Workman, who’s identified ancestors who fought on both sides of this war, said though he’ll never know what it was really like for the soldiers in battle, participating in the reenactment gives him a keener perspective, unlike watching a movie or documentary or reading about it in a book.
“Feeling the heavy wool uniforms, tasting black powder between your teeth as you fumble a cartridge between your fingers rushing to reload your musket as you strain to hear the orders being shouted by the officers over the crackle of musket fire and the booming of cannon add a perspective that you can only gain by participating in an event,” he said.
Jones said during the Civil War vendors, or “sutlers” as they’re known, followed armies around selling goods, and their modern counterparts will be on hand selling period-specific items such as uniforms and other clothing, knives and antique art. When not participating in mock battle, reenactors will be on hand in their campsite areas to chat.
“It’s like a living history thing so you get to walk though and see what camp life was like,” Jones said.
Food vendors will be onsite, and the museum and visitor center will be open.
Battle of Richmond Visitor Center Curator Phillip Seyfrit, whose great-grandfather was a private in the Union army, said witnessing a reenactment is really spectacular.
“This year you’re going to be able to, of course, experience the roar of the cannons and the hooves of the cavalry and the movements of the infantry,” he said.
Seyfrit said there will also be a charitable element to this year’s event – both days a sock drive will be held to aid flood victims in eastern Kentucky. Attendees are asked to bring in new, prepackaged socks that can be dropped off at the information desk, at the visitor center or Mt. Zion Christian Church.

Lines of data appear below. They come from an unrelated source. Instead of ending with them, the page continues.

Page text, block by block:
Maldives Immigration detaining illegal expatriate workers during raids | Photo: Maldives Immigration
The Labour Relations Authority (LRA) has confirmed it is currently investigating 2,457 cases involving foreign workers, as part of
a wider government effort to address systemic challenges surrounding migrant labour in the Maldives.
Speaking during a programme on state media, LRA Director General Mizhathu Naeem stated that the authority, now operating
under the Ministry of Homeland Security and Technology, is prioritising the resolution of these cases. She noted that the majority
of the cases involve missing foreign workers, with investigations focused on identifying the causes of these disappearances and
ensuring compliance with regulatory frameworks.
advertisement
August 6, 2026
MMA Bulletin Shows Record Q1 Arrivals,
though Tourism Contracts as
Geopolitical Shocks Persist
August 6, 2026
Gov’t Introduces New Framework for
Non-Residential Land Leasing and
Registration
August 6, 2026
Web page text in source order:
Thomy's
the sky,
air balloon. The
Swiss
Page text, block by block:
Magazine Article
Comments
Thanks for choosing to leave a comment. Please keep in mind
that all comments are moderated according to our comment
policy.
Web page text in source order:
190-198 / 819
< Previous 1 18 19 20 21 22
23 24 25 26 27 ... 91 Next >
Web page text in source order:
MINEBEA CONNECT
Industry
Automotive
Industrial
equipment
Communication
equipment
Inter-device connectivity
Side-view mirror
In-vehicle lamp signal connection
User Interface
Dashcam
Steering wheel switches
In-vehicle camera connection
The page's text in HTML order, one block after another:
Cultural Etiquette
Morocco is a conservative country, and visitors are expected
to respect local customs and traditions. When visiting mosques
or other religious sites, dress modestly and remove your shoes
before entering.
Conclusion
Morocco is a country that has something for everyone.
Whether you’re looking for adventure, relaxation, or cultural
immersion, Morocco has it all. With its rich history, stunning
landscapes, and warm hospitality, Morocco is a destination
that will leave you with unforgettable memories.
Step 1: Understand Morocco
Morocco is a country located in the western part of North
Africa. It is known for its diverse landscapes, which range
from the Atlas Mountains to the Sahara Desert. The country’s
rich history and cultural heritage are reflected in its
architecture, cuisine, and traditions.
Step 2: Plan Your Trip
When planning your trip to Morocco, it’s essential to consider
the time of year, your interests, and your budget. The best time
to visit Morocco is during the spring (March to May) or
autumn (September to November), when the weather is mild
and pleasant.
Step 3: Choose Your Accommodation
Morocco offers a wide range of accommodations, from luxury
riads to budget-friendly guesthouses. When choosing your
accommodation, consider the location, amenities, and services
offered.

No dogs or other pets are allowed onsite except for service dogs, though Jones forewarns that loud cannon fire may startle them. He advises visitors to bring water and sunscreen as needed.

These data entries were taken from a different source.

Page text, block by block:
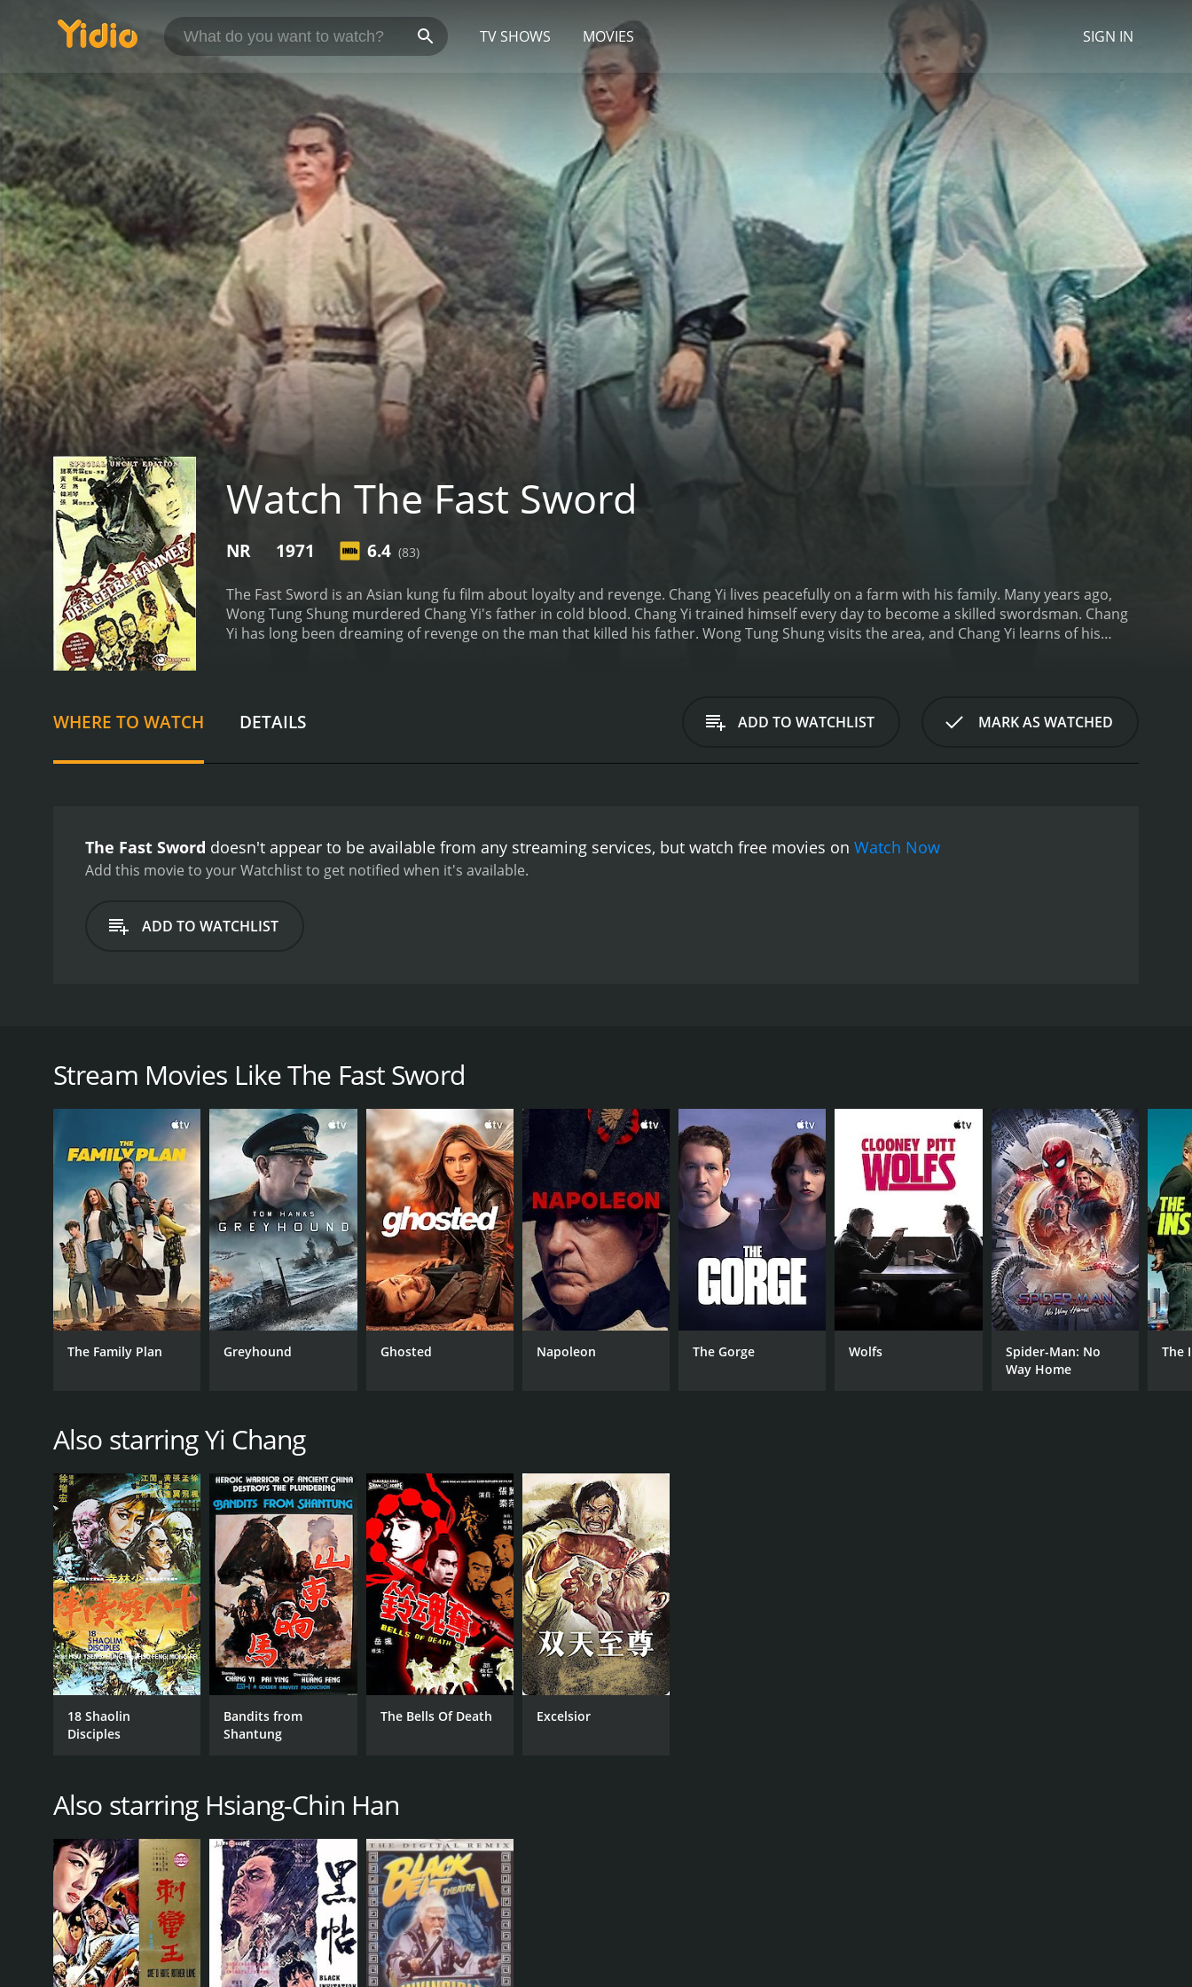
TV SHOWS MOVIES SIGN IN
Watch The Fast Sword
NR 1971 6.4 (83)
The Fast Sword is an Asian kung fu film about loyalty and revenge. Chang Yi lives peacefully on a farm with his family. Many years ago,
Wong Tung Shung murdered Chang Yi's father in cold blood. Chang Yi trained himself every day to become a skilled swordsman. Chang
Yi has long been dreaming of revenge on the man that killed his father. Wong Tung Shung visits the area, and Chang Yi learns of his
WHERE TO WATCH DETAILS ADD TO WATCHLIST MARK AS WATCHED
The Fast Sword doesn't appear to be available from any streaming services, but watch free movies on Watch Now
Add this movie to your Watchlist to get notified when it's available.
ADD TO WATCHLIST
killed his father. Wong Tung Shung visits the area, and Chang Yi learns of his whereabouts.
Action
CAST
Yi Chang
Hsiang-Chin Han
Chun Shih
DIRECTOR
Huang Feng
RELEASE DATE
1971
MPAA RATING
NR
LANGUAGE
Mandarin
IMDB RATING
6.4
Stream Movies Like The Fast Sword
The Family Plan Greyhound Ghosted Napoleon The Gorge Wolfs
Spider-Man: No
Way Home
The
Also starring Yi Chang
18 Shaolin
Disciples
Bandits from
Shantung
The Bells Of Death Excelsior
Also starring Hsiang-Chin Han
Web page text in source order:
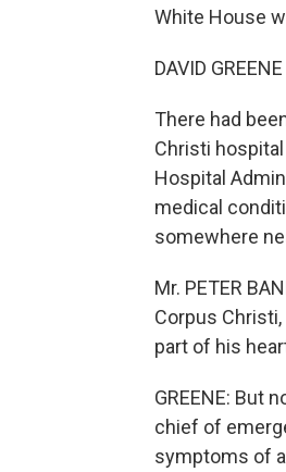
White House
DAVID
There had
Christi
Hospital
medical
somewhere
Mr. PETER
Corpus
part of his
GREENE: But
chief of
symptoms of
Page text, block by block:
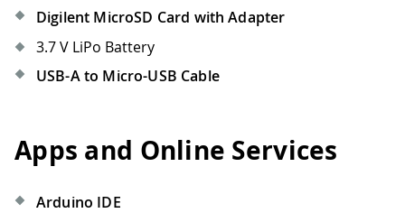
Digilent MicroSD Card with Adapter
3.7 V LiPo Battery
USB-A to Micro-USB Cable
Apps and Online Services
Arduino IDE
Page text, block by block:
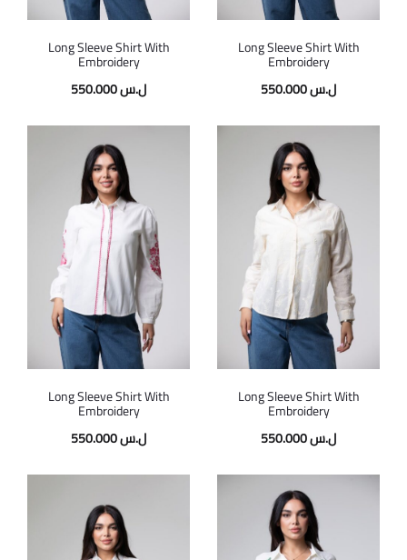
Long Sleeve Shirt With
Embroidery
550.000ل.س
Long Sleeve Shirt With
Embroidery
550.000ل.س
Long Sleeve Shirt With
Embroidery
550.000ل.س
Long Sleeve Shirt With
Embroidery
550.000ل.س
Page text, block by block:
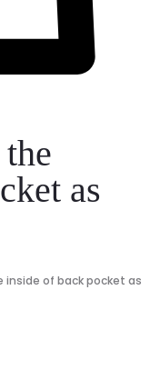
as
of back pocket as

Workman encourages all to come experience the days’ events for themselves and gain a greater understanding of what troops went through and about our country’s roots.

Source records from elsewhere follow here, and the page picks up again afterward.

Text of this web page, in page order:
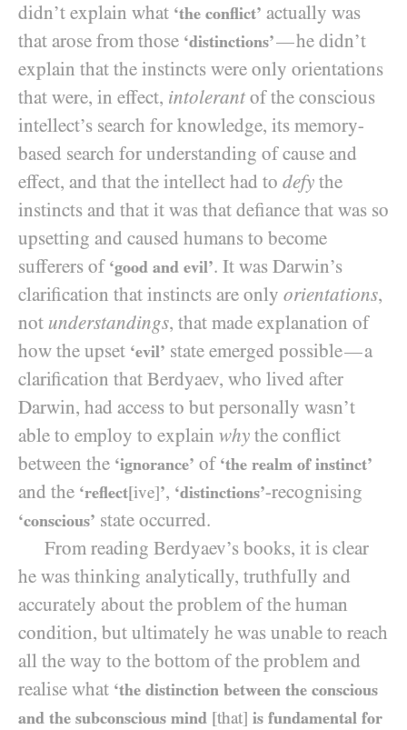
didn’t explain what ‘the conflict’ actually was
that arose from those ‘distinctions’—he didn’t
explain that the instincts were only orientations
that were, in effect, intolerantof the conscious
intellect’s search for knowledge, its memory-
based search for understanding of cause and
effect, and that the intellect had to defy the
instincts and that it was that defiance that was so
upsetting and caused humans to become
sufferers of ‘good and evil’. It was Darwin’s
clarification that instincts are only orientations,
not understandings, that made explanation of
how the upset ‘evil’ state emerged possible—a
clarification that Berdyaev, who lived after
Darwin, had access to but personally wasn’t
able to employ to explain why the conflict
between the ‘ignorance’ of ‘the realm of instinct’
and the ‘reflect[ive]’, ‘distinctions’-recognising
‘conscious’ state occurred.
From reading Berdyaev’s books, it is clear
he was thinking analytically, truthfully and
accurately about the problem of the human
condition, but ultimately he was unable to reach
all the way to the bottom of the problem and
realise what ‘the distinction between the conscious
and the subconscious mind [that] is fundamental for
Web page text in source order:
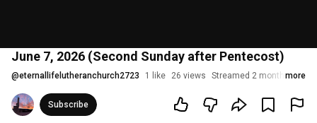
June 7, 2026 (Second Sunday after Pentecost)
@eternallifelutheranchurch2723 1 like 26 views Streamed 2 months ago
more
Subscribe
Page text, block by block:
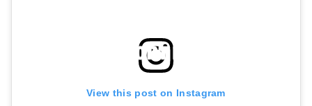
View this post on Instagram
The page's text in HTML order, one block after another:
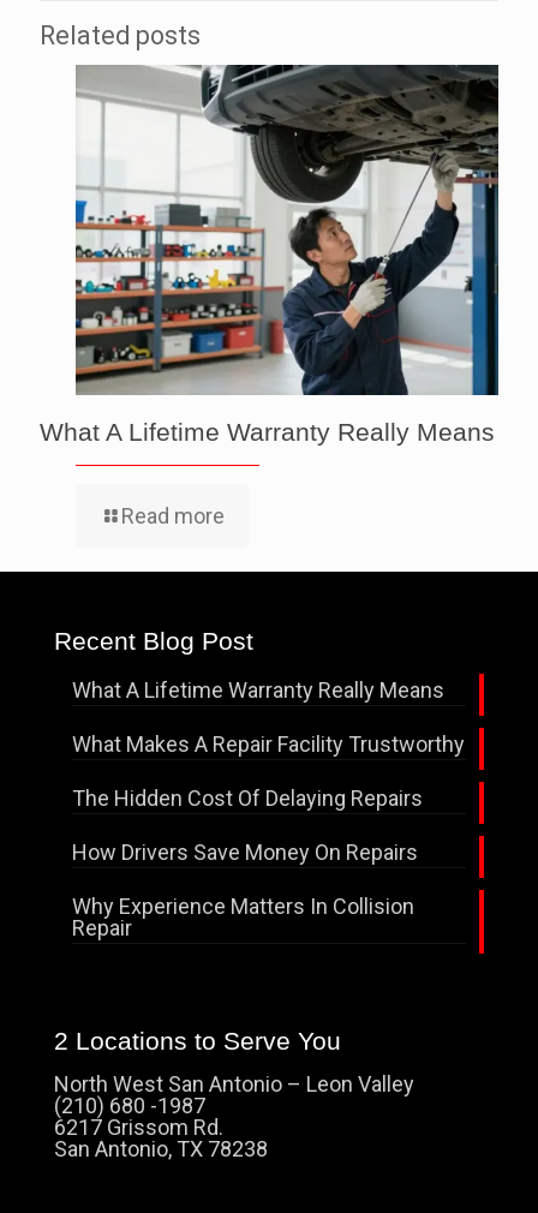
Related posts
What A Lifetime Warranty Really Means
Read more
Recent Blog Post
What A Lifetime Warranty Really Means
What Makes A Repair Facility Trustworthy
The Hidden Cost Of Delaying Repairs
How Drivers Save Money On Repairs
Why Experience Matters In Collision
Repair
2 Locations to Serve You
North West San Antonio – Leon Valley
(210) 680 -1987
6217 Grissom Rd.
San Antonio, TX 78238
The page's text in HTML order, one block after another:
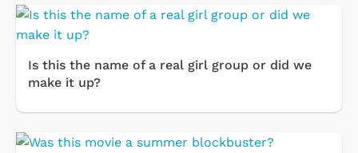
Is this the name of a real girl group or did we
make it up?
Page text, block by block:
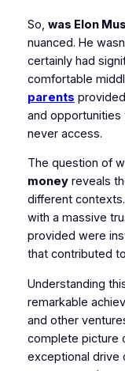
So, was Elon
nuanced. He
certainly had
comfortable
parents
and opportunities
never access.
The question of
moneyreveals
different
with a massive
provided were
that contributed
Understanding
remarkable
and other
complete picture
exceptional drive
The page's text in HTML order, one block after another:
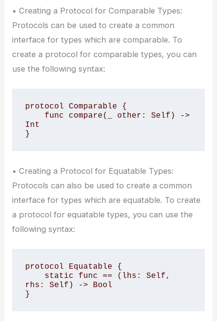
• Creating a Protocol for Comparable Types:
Protocols can be used to create a common
interface for types which are comparable. To
create a protocol for comparable types, you can
use the following syntax:
protocol Comparable {
Int
}
• Creating a Protocol for Equatable Types:
Protocols can also be used to create a common
interface for types which are equatable. To create
a protocol for equatable types, you can use the
following syntax:
protocol Equatable {
rhs: Self) -> Bool
}
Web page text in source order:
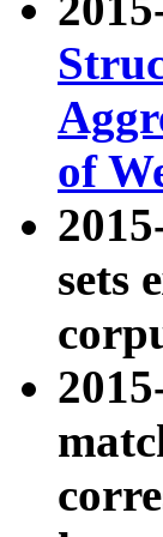
of
sets
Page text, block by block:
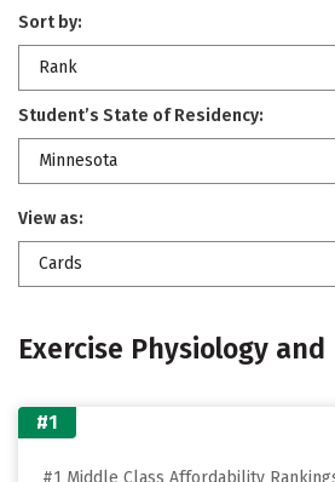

“It is a family-friendly event, and we strongly encourage the entire family to come out and to go through the camps, speak with the reenactors, browse the sutlers and the vendors, and take in a period baseball game or church service,” he said. “There is an interaction between people at events like these that you really can’t find anywhere else.”
While in Richmond, Jones said visitors can dine in the wide variety of restaurants here, Fort Boonesborough and Whitehall State Historic Site will be open, as well as Chenault Vineyards and Dreaming Creek Brewery.
If you’re not able to attend the reenactment and related activities, the Battle of Richmond Visitor Center is open on weekdays 10 a.m.-4 p.m. and Battlefield Park is open daily 6 a.m.-8 p.m. Visit www.battleofrichmond.com for more information about this event.
What: Battle of Richmond Reenactment
Where: Battlefield Park at Pleasant View, 1546 Battlefield Memorial Hwy., Richmond, KY
When: Aug. 27-28, 2022. Park open 10 a.m.-4 p.m. each day. Battle reenactment is at 2 p.m., vendors and events each day including 10:30 a.m. Saturday’s vintage baseball game.
Cost: $10 parking fee, admission is otherwise free.